Mehr als 7000 Mutter-Kind-Paare berücksichtigt

Der aktualisierte Cochrane Review untersuchte, ob Probiotika oder Synbiotika, die Säuglinge innerhalb der ersten sechs Lebensmonate erhielten, allergischen Erkrankungen vorbeugen können. Die Zusätze wurden entweder separat verabreicht oder der Säuglingsnahrung beigemengt. Verglichen wurde die Gabe mit einem Placebo oder keiner entsprechenden Behandlung.

Insgesamt flossen 24 randomisierte kontrollierte Studien mit 7077 Mutter-Kind-Paaren in die Auswertung ein. 19 Untersuchungen kamen seit der vorherigen Fassung des Reviews neu hinzu. Die Datenlage reichte je nach untersuchter Erkrankung bis zum zweiten Lebensjahr, teilweise wurden die Kinder bis zum Alter von zehn Jahren beobachtet.

In einigen Studien erhielten bereits die Mütter während der Schwangerschaft oder Stillzeit Probiotika. Zwölf Studien untersuchten ausschließlich Säuglinge mit erhöhtem Allergierisiko, in 14 Studien wurden die Kinder zumindest teilweise gestillt. Synbiotika kamen lediglich in drei Studien zum Einsatz.

Präbiotika allein waren nicht Gegenstand des Reviews.
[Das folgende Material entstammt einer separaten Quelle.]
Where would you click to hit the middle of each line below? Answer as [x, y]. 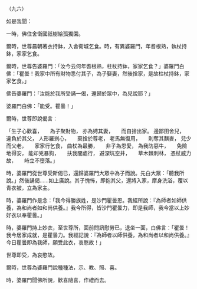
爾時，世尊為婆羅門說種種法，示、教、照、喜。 [63, 267]
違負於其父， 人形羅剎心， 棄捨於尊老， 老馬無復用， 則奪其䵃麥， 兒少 [99, 138]
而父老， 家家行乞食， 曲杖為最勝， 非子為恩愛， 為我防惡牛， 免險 [97, 146]
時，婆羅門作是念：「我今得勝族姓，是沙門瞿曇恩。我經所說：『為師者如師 [94, 200]
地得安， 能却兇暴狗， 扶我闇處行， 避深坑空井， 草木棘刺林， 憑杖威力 [99, 153]
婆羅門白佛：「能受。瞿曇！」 [41, 106]
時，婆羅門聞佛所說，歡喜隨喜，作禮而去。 [58, 280]
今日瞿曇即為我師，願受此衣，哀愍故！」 [55, 242]

Die Ergebnisse erlauben daher keine Aussage darüber, ob Säuglingsnahrung, die ausschließlich mit Präbiotika angereichert ist, Allergien vorbeugen kann.
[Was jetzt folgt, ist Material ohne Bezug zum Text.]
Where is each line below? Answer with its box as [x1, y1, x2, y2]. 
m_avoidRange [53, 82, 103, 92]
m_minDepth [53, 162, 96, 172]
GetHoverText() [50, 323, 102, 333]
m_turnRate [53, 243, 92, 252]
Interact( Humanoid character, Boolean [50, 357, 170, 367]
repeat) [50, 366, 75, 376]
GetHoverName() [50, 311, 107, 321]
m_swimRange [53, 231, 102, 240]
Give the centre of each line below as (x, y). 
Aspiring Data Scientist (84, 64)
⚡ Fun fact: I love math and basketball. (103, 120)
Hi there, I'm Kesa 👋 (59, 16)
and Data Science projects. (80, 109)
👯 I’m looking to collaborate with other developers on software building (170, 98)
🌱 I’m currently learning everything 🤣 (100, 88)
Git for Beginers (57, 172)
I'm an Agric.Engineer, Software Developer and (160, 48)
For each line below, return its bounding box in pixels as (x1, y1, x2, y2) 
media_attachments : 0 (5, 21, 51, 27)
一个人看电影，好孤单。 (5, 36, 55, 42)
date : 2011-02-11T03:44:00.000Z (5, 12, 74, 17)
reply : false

Kein belegter Schutz vor Asthma oder Heuschnupfen

Laut Cochrane bewirkten Probiotika bis zum zweiten Lebensjahr wahrscheinlich keinen oder nur einen sehr geringen Unterschied beim Auftreten von Asthma, allergischer Rhinitis und Kuhmilchallergie. Auch hinsichtlich anderer Nahrungsmittelallergien ließ sich kein Vorteil nachweisen. Die Evidenz dazu ist allerdings sehr unsicher.
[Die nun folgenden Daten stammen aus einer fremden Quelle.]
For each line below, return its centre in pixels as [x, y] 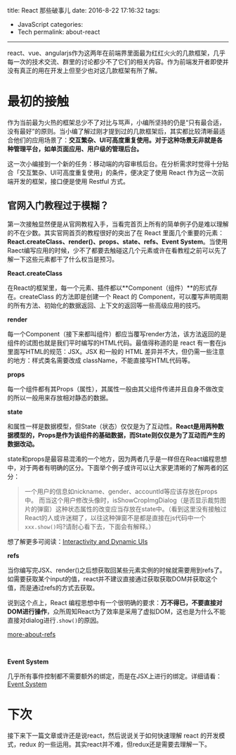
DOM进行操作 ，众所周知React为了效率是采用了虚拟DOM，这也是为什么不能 [117, 611]
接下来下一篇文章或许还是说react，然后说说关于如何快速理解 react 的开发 [113, 735]
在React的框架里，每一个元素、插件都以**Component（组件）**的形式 [110, 288]
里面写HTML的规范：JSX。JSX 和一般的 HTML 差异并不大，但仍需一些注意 [116, 351]
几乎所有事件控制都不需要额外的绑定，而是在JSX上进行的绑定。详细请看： [115, 676]
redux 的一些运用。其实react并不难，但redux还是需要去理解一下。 [115, 744]
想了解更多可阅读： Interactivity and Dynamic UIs [78, 541]
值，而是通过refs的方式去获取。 [53, 588]

Für Synbiotika ist die Datenlage noch dünner. Zu deren Wirkung auf Asthma, allergische Rhinitis und Kuhmilchallergie lagen keine verwertbaren Daten vor. Bei Nahrungsmittelallergien zeigte sich wahrscheinlich kein oder nur ein geringer Unterschied gegenüber den Kontrollgruppen.

Möglicherweise weniger Ekzeme

Ein möglicher Nutzen zeigte sich lediglich bei Ekzemen. Die gemeinsame Auswertung von 18 Studien mit 3494 Kindern deutete darauf hin, dass Probiotika das Auftreten bis zum zweiten Lebensjahr geringfügig verringern könnten.

Dieser Zusammenhang erwies sich jedoch als wenig belastbar. Wurden nur die vier Studien mit geringem Verzerrungsrisiko ausgewertet, zeigte sich kein oder höchstens ein minimaler Unterschied. Die Forschenden sehen daher keine ausreichenden Belege dafür, Probiotika routinemäßig zur Vorbeugung von Ekzemen einzusetzen.

Für Synbiotika bleibt auch der mögliche Einfluss auf Ekzeme unklar, da nur wenige Studien vorlagen und deren Ergebnisse mit großer Unsicherheit behaftet waren.

Kein erkennbarer Vorteil für Risikogruppen

Auch Säuglinge mit einem erhöhten Allergierisiko profitierten nicht stärker als Kinder mit durchschnittlichem Risiko. Ebenso spielte es für die Ekzemhäufigkeit keine erkennbare Rolle, ob die Kinder zusätzlich gestillt wurden oder ausschließlich mit probiotisch angereicherter Formulanahrung ernährt wurden.

Kein Unterschied zeigte sich außerdem bei Säuglingen, deren Mütter bereits während der Schwangerschaft Probiotika eingenommen hatten. Auch für den häufig untersuchten Stamm Lactobacillus rhamnosus ließ sich kein besonderer Nutzen feststellen.

Keine routinemäßige Empfehlung

Schwerwiegende unerwünschte Wirkungen im Zusammenhang mit Probiotika oder Synbiotika wurden in den Studien nicht berichtet. Insgesamt traten unerwünschte Ereignisse in den Behandlungsgruppen nicht häufiger auf als in den Kontrollgruppen.

Die Aussagekraft des Reviews bleibt dennoch begrenzt. Viele Studien umfassten nur wenige Kinder und entsprechend wenige Allergiefälle. Zudem unterschieden sie sich hinsichtlich der eingesetzten Mikroorganismen, der Dosierung, der Dauer der Gabe und der Erfassung der Erkrankungen. Besonders häufig wurde das Auftreten von Ekzemen untersucht, während zu den anderen Allergien deutlich weniger Daten vorlagen.

Nach Einschätzung der Cochrane-Autor:innen reichen die bisherigen Erkenntnisse daher nicht aus, um Probiotika oder Synbiotika routinemäßig zur Allergieprävention bei Säuglingen zu empfehlen.

Der Cochrane Review ist unter dem Titel „Probiotics in infants for prevention of allergic disease“ in der Cochrane Database of Systematic Reviews erschienen.